## ACTIVITY
Your task is to reproduce, verbatim and without pictures, the lines from the opening of the listing through the line containing "Nikola Kamenarov".

## SUPPLIED RECORDS

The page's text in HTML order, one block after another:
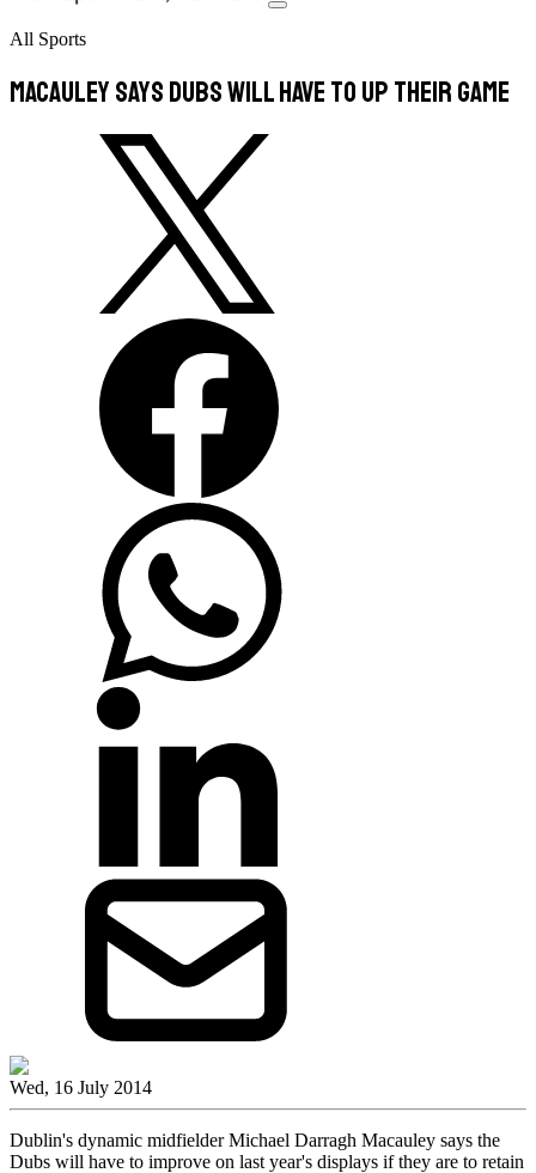
All Sports
Macauley says Dubs will have to up their game
Wed, 16 July 2014
Dublin's dynamic midfielder Michael Darragh Macauley says the
Dubs will have to improve on last year's displays if they are to retain
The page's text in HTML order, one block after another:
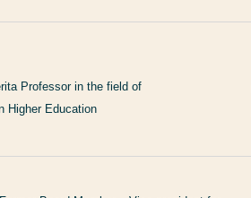
Professor in the field of
Higher Education
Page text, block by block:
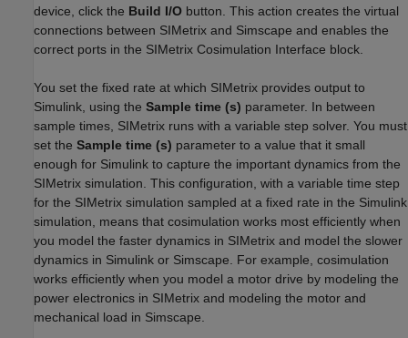
device, click the Build I/O button. This action creates the virtual
connections between SIMetrix and Simscape and enables the
correct ports in the SIMetrix Cosimulation Interface block.
You set the fixed rate at which SIMetrix provides output to
Simulink, using the Sample time (s) parameter. In between
sample times, SIMetrix runs with a variable step solver. You must
set the Sample time (s) parameter to a value that it small
enough for Simulink to capture the important dynamics from the
SIMetrix simulation. This configuration, with a variable time step
for the SIMetrix simulation sampled at a fixed rate in the Simulink
simulation, means that cosimulation works most efficiently when
you model the faster dynamics in SIMetrix and model the slower
dynamics in Simulink or Simscape. For example, cosimulation
works efficiently when you model a motor drive by modeling the
power electronics in SIMetrix and modeling the motor and
mechanical load in Simscape.
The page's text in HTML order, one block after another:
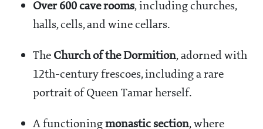
Over 600 cave rooms, including churches,
halls, cells, and wine cellars.
The Church of the Dormition, adorned with
12th-century frescoes, including a rare
portrait of Queen Tamar herself.
A functioning monastic section, where
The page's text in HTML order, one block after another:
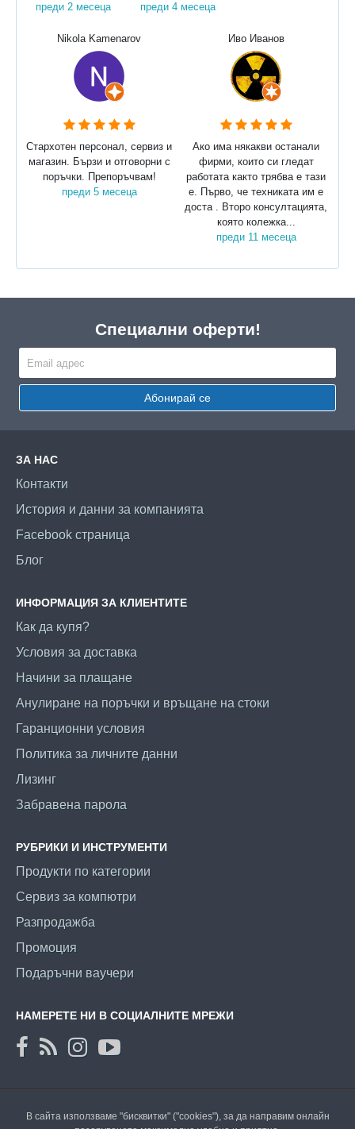
преди 2 месеца
преди 4 месеца
Nikola Kamenarov
Стархотен персонал, сервиз и
магазин. Бързи и отговорни с
поръчки. Препоръчвам!
преди 5 месеца
Иво Иванов
Ако има някакви останали
фирми, които си гледат
работата както трябва е тази
е. Първо, че техниката им е
доста . Второ консултацията,
която колежка...
преди 11 месеца
Специални оферти!
Абонирай се
ЗА НАС
Контакти
История и данни за компанията
Facebook страница
Блог
ИНФОРМАЦИЯ ЗА КЛИЕНТИТЕ
Как да купя?
Условия за доставка
Начини за плащане
Анулиране на поръчки и връщане на стоки
Гаранционни условия
Политика за личните данни
Лизинг
Забравена парола
РУБРИКИ И ИНСТРУМЕНТИ
Продукти по категории
Сервиз за компютри
Разпродажба
Промоция
Подаръчни ваучери
НАМЕРЕТЕ НИ В СОЦИАЛНИТЕ МРЕЖИ
В сайта използваме "бисквитки" ("cookies"), за да направим онлайн
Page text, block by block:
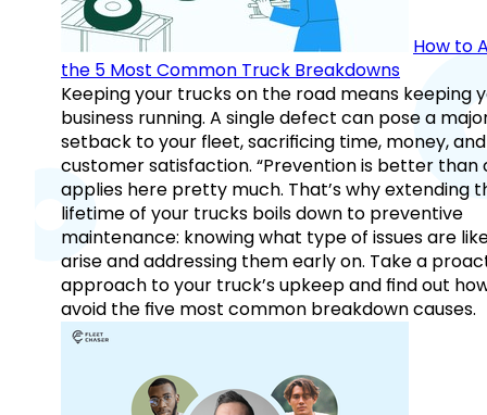
How to
the 5 Most Common Truck Breakdowns
Keeping your trucks on the road means keeping
business running. A single defect can pose a
setback to your fleet, sacrificing time, money, and
customer satisfaction. “Prevention is better than
applies here pretty much. That’s why extending
lifetime of your trucks boils down to preventive
maintenance: knowing what type of issues are
arise and addressing them early on. Take a
approach to your truck’s upkeep and find out
avoid the five most common breakdown causes.
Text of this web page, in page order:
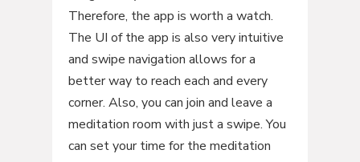
Therefore, the app is worth a watch.
The UI of the app is also very intuitive
and swipe navigation allows for a
better way to reach each and every
corner. Also, you can join and leave a
meditation room with just a swipe. You
can set your time for the meditation
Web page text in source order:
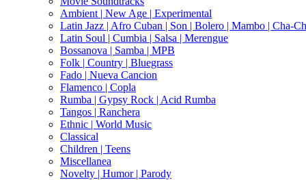
Ambient | New Age | Experimental
Latin Jazz | Afro Cuban | Son | Bolero | Mambo | Cha-
Latin Soul | Cumbia | Salsa | Merengue
Bossanova | Samba | MPB
Folk | Country | Bluegrass
Fado | Nueva Cancion
Flamenco | Copla
Rumba | Gypsy Rock | Acid Rumba
Tangos | Ranchera
Ethnic | World Music
Classical
Children | Teens
Miscellanea
Novelty | Humor | Parody
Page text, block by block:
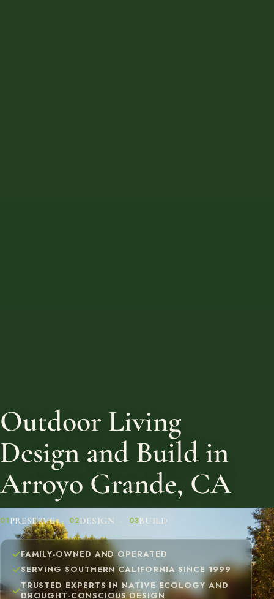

## EXERCISE SOLUTION
The page's text in HTML order, one block after another:
All Sports
Macauley says Dubs will have to up their game
Wed, 16 July 2014
Dublin's dynamic midfielder Michael Darragh Macauley says the
Dubs will have to improve on last year's displays if they are to retain
The page's text in HTML order, one block after another:
Professor in the field of
Higher Education
Page text, block by block:
device, click the Build I/O button. This action creates the virtual
connections between SIMetrix and Simscape and enables the
correct ports in the SIMetrix Cosimulation Interface block.
You set the fixed rate at which SIMetrix provides output to
Simulink, using the Sample time (s) parameter. In between
sample times, SIMetrix runs with a variable step solver. You must
set the Sample time (s) parameter to a value that it small
enough for Simulink to capture the important dynamics from the
SIMetrix simulation. This configuration, with a variable time step
for the SIMetrix simulation sampled at a fixed rate in the Simulink
simulation, means that cosimulation works most efficiently when
you model the faster dynamics in SIMetrix and model the slower
dynamics in Simulink or Simscape. For example, cosimulation
works efficiently when you model a motor drive by modeling the
power electronics in SIMetrix and modeling the motor and
mechanical load in Simscape.
The page's text in HTML order, one block after another:
Over 600 cave rooms, including churches,
halls, cells, and wine cellars.
The Church of the Dormition, adorned with
12th-century frescoes, including a rare
portrait of Queen Tamar herself.
A functioning monastic section, where
The page's text in HTML order, one block after another:
преди 2 месеца
преди 4 месеца
Nikola Kamenarov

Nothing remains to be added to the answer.